Kate Clifford Larson is an American historian and Harriet Tubman scholar. Her 2003 biography of Harriet Tubman, Bound for the Promised Land was one of the first non-juvenile Tubman biographies published in six decades. Larson is the consultant for the Harriet Tubman Special Resource Study of the National Park Service and serves on the advisory board of the Historic Context on the Underground Railroad in Delaware, Underground Railroad Coalition of Delaware.

Early life and education
Larson earned her doctorate in history at the University of New Hampshire. A graduate of Simmons College (B.A. Economics and History, 1980, M.A. 1995) and Northeastern University (MBA, 1986), she lives in Winchester, Massachusetts. She is an author, historian, and consultant.

Career
As Bound for the Promised Land was published, two other non-juvenile biographies of Tubman were published: Harriet Tubman: The Life and the Life Stories, by  Jean M. Humez, and Harriet Tubman: The Road to Freedom by Catherine Clinton. Dr.
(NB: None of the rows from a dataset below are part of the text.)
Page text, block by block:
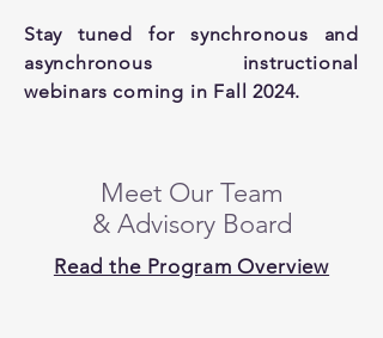
Stay tuned for synchronous and
asynchronous instructional
webinars coming in Fall 2024.
Meet Our Team
& Advisory Board
Read the Program Overview

Larson has been a consultant and interpretive specialist for numerous museum, community and public history initiatives related to Harriet Tubman and the Underground Railroad in Maryland, Delaware, and New York, including the 125 mile Harriet Tubman Underground Railroad Byway, an All-American Road, the NPS Harriet Tubman Underground Railroad National Park Special Resource Study, and the Harriet Tubman Underground Railroad State Park and Visitor Center in Maryland.

In 2001, Larson published an article titled "The Saturday Evening Girls: A Progressive Era Library Club and the Intellectual Life of Working Class and Immigrant Girls in Turn-of-the-Century Boston" in the journal The Library Quarterly. She has also written “Racing for Freedom: Harriet Tubman’s Underground Railroad Network Through New York,” Afro-Americans In New York Life and History, Vol. 36 No. 1, January 2012, and contributed articles and reviews to a variety of other publications.
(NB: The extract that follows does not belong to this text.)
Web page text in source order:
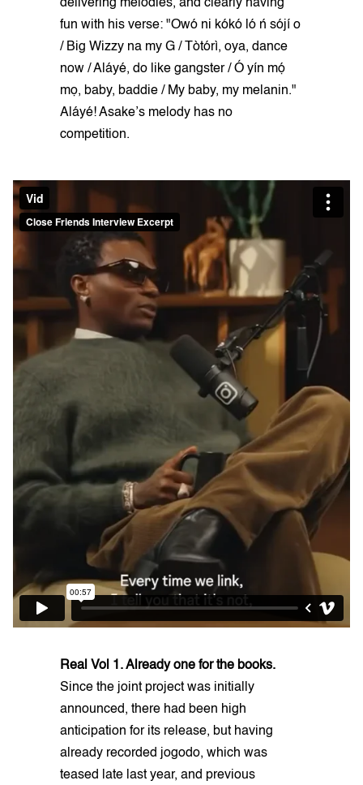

Another book by Larson, The Assassin's Accomplice, about Mary Surratt's role in the assassination of Abraham Lincoln, was published in 2008.
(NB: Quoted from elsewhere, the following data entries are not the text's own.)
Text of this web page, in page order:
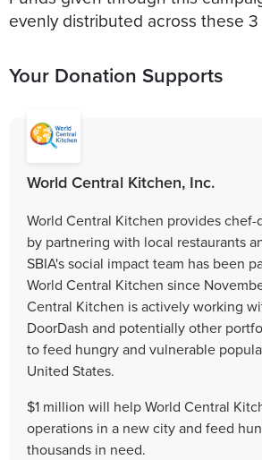
evenly distributed across these
Your Donation Supports
World Central Kitchen, Inc.
World Central Kitchen provides
by partnering with local restaurants
SBIA's social impact team has been
World Central Kitchen since
Central Kitchen is actively working
DoorDash and potentially other
to feed hungry and vulnerable
United States.
$1 million will help World Central
operations in a new city and feed
thousands in need.

Larson is also the author of Rosemary: The Hidden Kennedy Daughter, about Rosemary Kennedy, the disabled sister of President John F. Kennedy. [Houghton, Mifflin, Harcourt October 2015.]

Awards and honors
 Wilbur H. Siebert Award, National Park Service Network to Freedom Program, for outstanding research on Harriet Tubman, her community, and the Underground Railroad. September 2015.
 Commendation, South Carolina House of Representatives Resolution, Bill 4234, for “significant work” on the life of Harriet Tubman. March 2013.
 Education Excellence Award 2007, Maryland Historical Trust. For the Finding a Way to Freedom Harriet Tubman Underground Railroad Tour, Dorchester and Caroline counties, Maryland.
 Legacy Fellowship, American Antiquarian Society, Worcester, Mass.
 Price Research Fellowship, William L. Clements Library, University of Michigan
 Fellowship, John Nicholas Brown Center for the Study of American Civilization, Brown University
 University Dissertation Fellowship, University of New Hampshire
 Margaret Storrs Grierson Scholar-in-Residence Fellowship, Sophia Smith Collection, Smith College, Northampton, Mass.
 Mary Catherine Mooney Fellowship, Boston Athenaeum
 and other fellowship and research enhancement awards from the University of New Hampshire.

See also
 Kate Larson in Harriet Tubman

References

Further reading

External links 
 
 http://www.harriettubmanbiography.com/ Kate Larson's Harriet Tubman website.
 https://web.archive.org/web/20060917003850/http://www.virginia.edu/uvanewsmakers/newsmakers/larson.html
 February 10, 2004 Boston Athenaeum lecture
 Review of recent Tubman biographies
 Underground Railroad Research Forum User Profile: Kate Clifford Larson
 NPS Harriet Tubman Special Resource Study

University of New Hampshire alumni
Simmons University alumni
Northeastern University alumni
21st-century American historians
Living people
American women historians
21st-century American women writers
Year of birth missing (living people)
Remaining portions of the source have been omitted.